-- Opening Marker --
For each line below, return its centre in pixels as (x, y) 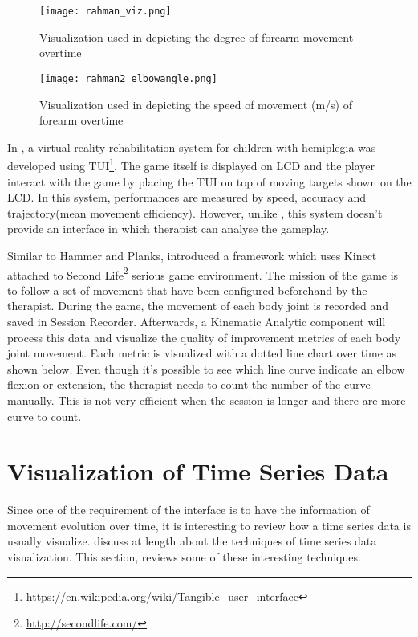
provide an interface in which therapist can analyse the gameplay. (168, 229)
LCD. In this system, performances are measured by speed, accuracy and (187, 197)
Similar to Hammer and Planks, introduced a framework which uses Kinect (192, 255)
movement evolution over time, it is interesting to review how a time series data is (209, 525)
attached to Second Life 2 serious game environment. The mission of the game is (203, 273)
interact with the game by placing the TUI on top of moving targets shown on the (209, 181)
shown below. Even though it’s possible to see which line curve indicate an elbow (206, 368)
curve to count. (45, 416)
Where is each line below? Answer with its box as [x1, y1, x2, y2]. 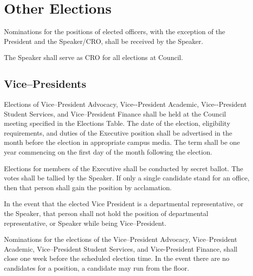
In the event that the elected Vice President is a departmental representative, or [4, 198, 244, 209]
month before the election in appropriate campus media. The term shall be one [4, 137, 240, 147]
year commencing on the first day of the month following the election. [4, 147, 213, 157]
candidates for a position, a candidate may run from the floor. [4, 263, 189, 273]
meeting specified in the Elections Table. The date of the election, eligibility [4, 118, 231, 128]
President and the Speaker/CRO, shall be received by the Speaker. [4, 36, 203, 46]
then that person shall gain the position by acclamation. [4, 182, 172, 192]
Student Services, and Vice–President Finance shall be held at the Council [4, 108, 226, 118]
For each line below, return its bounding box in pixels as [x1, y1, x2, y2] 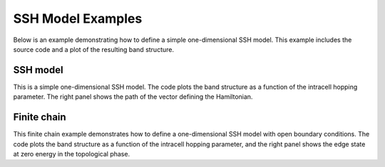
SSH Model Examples [13, 11, 143, 26]
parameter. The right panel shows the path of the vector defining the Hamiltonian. [13, 92, 253, 101]
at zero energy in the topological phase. [13, 149, 130, 158]
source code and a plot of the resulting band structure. [13, 45, 175, 53]
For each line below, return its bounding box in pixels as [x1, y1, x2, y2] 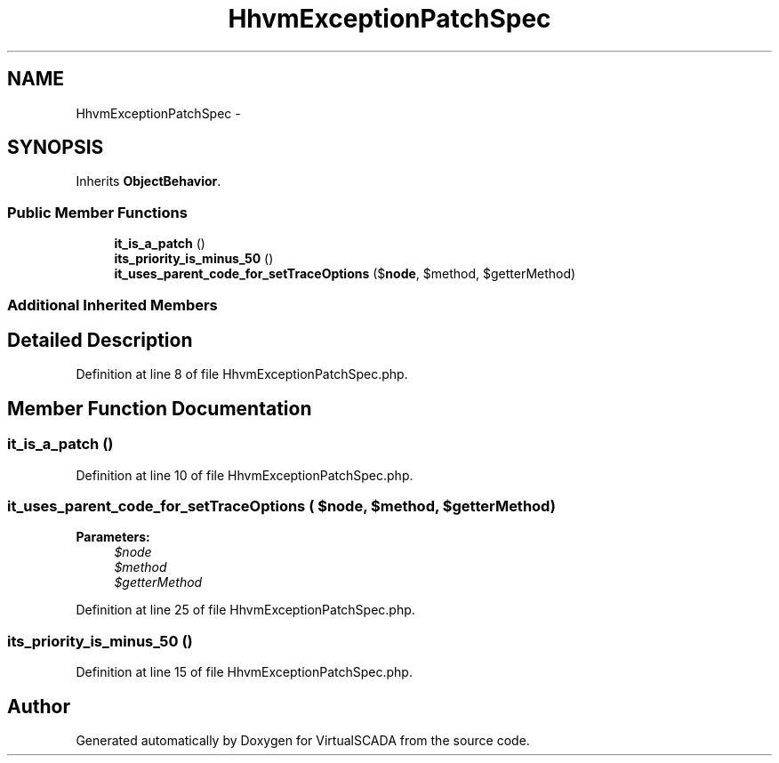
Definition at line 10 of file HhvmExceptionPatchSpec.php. [76, 467, 414, 483]
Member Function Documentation [7, 397, 312, 420]
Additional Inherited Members [7, 295, 218, 314]
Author [7, 695, 70, 718]
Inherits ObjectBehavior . [76, 173, 221, 189]
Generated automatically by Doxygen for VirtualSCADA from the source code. [76, 732, 530, 748]
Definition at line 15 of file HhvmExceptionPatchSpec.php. [76, 664, 413, 680]
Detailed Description [7, 328, 193, 351]
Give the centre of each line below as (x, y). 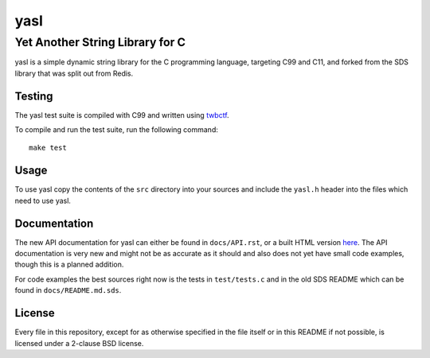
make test (48, 148)
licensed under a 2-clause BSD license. (79, 343)
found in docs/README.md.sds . (68, 290)
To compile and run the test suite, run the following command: (116, 130)
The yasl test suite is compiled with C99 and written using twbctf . (122, 115)
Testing (34, 96)
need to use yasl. (43, 200)
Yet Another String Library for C (100, 42)
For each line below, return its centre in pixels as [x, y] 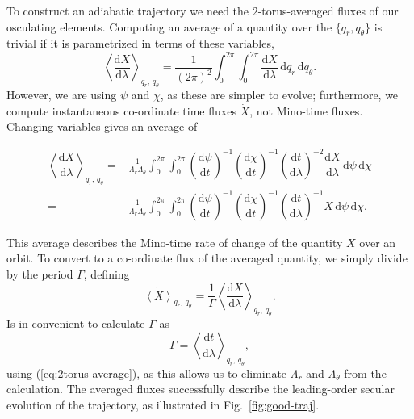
-- Closing Marker --
Exercise. Go through the entries above and copy out every line that includes the word "curve".

Answer to the exercise.
shown below. Even though it’s possible to see which line curve indicate an elbow (206, 368)
curve to count. (45, 416)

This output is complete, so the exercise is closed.